平成28年度(2016年)の診療報酬改定では、
在宅領域(在宅医療・訪問看護・(ホスピス)緩和ケア・看取り)に関わる制度改定が多数行われました。
これは、在宅領域が医療・看護・介護業界に関わる”すべて”の方々に大きな影響があることを意味します。
しかし、webサイトでは、政府資料のペーストがされているのみで、情報が整理されているとは言い難いのが実情。
そこで、ビーナースが他サイトに先駆け、「在宅」にかかわる診療報酬改定項目を順次見やすい形に整理していきます。
今回は、中でも「地域包括ケアシステム」に関わる改定項目(「在宅復帰率の要件見直し」)を、用語解説を含めてご説明します!
※公式資料はこちら(本記事に関連するのはp15-17)
画像出典:martindriscoll.com
「在宅復帰率の要件見直し」とは
まずは、「在宅復帰率の要件見直し」の制度的な意味と見るべきポイントについてご説明します。
「在宅復帰率」とは(計算式)
在宅復帰率は、文字通り「率」ですので「A/B (= A÷B)」と表すことが出来ます。
では、AとBはそれぞれ何を示すかというと、下記の通りです。
A:直近6月間に「自宅、療養病棟(在宅復帰機能強化加算(後述)の届出病棟に限る)、居住系介護施設等、介護老人保健施設(いわゆる在宅強化型老健施設、在宅復帰・在宅療養支援機能加算の届出施設に限る)」に退院した患者+療養病棟(在宅復帰機能強化加算の届出病棟に限る)へ転棟した患者
B:直近6月間に当該病棟又は病室から退院した患者(死亡退院・再入院患者を除く)+転棟した患者
※上記は2014年診療報酬改定時の、7対1病棟における算定方法をあえて示しています。
「A」を変更することが今回の改定内容となるためです。
つまり、「退院・転棟した患者」(B)のうち、どれだけが「自宅など」(A)へ帰ることが出来たのかを表す数字です。
ですので、「自宅など」の定義が非常に重要になります。
「在宅復帰率の要件見直し」で見るべきポイント
地域包括ケアシステムにおける位置づけ
ビーナースでは何度もお見せしてきましたが、今回も地域包括ケアシステムの目指す姿を現す図を下にお示しておきます。
今回の「在宅復帰率の要件見直し」でやろうとしていることは、「<現在の姿>の上部を減らすこと」と「<2025年の姿>の下部を増やすこと」です
ただし先述したように、「<2025年の姿>の下部」すなわち「在宅(自宅など)」の定義を決めることが非常に重要になります。

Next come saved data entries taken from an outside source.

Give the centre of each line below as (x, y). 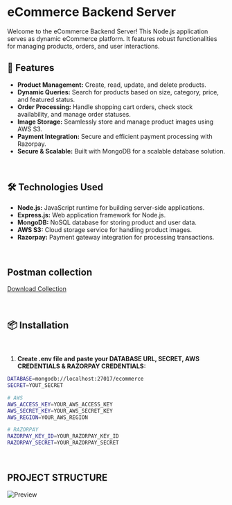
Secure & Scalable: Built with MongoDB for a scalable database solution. (121, 151)
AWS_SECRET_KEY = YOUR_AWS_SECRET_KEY (60, 411)
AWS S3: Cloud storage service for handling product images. (105, 229)
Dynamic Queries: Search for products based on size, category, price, (118, 92)
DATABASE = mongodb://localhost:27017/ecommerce (75, 379)
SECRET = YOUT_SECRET (35, 386)
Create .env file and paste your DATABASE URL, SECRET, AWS (108, 359)
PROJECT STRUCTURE (57, 478)
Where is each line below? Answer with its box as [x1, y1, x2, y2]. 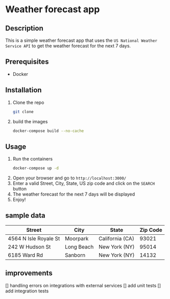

画像出典:厚生労働省資料「平成26年度診療報酬改定の概要」p9
※参考記事
・【地域包括ケアシステムに係る診療報酬改定2016】7対1入院基本料等の施設基準の見直し
・【地域包括ケアシステムに係る診療報酬改定2016】重症患者を受け入れている10 対1病棟に対する評価の充実
在宅強化型でない療養病棟などは最も低い評価のままである点
上記の計算法からもわかるように、7対1からの転院・転倒先として「在宅強化型でない療養」を選択すれば、在宅復帰率が下がります。
そのため、今後在宅復帰率の基準値が75%から引き上げられれば、その病院が7対1の在宅復帰率を満たすことは難しくなります。
逆に言えば、上記の見直しが行われても、転院先としての「在宅強化型の療養」の価値は一定程度維持されることになります。
たとえば「在宅強化型の療養」などが転院先としての価値が極めて低く(例えば最も低い評価とするなど)なると、7対1病院では「自宅」に帰れる人を選別するクリームスキミングが発生しかねません。
しかし、日本慢性期医療協会の武久洋三会長によれば、
「在宅強化型の療養病棟」への転棟が一定程度評価される限りにおいては、7対1病院が患者さんを意図的に「選ぶ」という事態は深刻化しないだろうとの見解を示しています。*
* 参考・引用元はこちら。
なお、「クリームスキミング」とは、「収益性の高い分野のみにサービスを集中させ「いいとこ取り」をすること」です。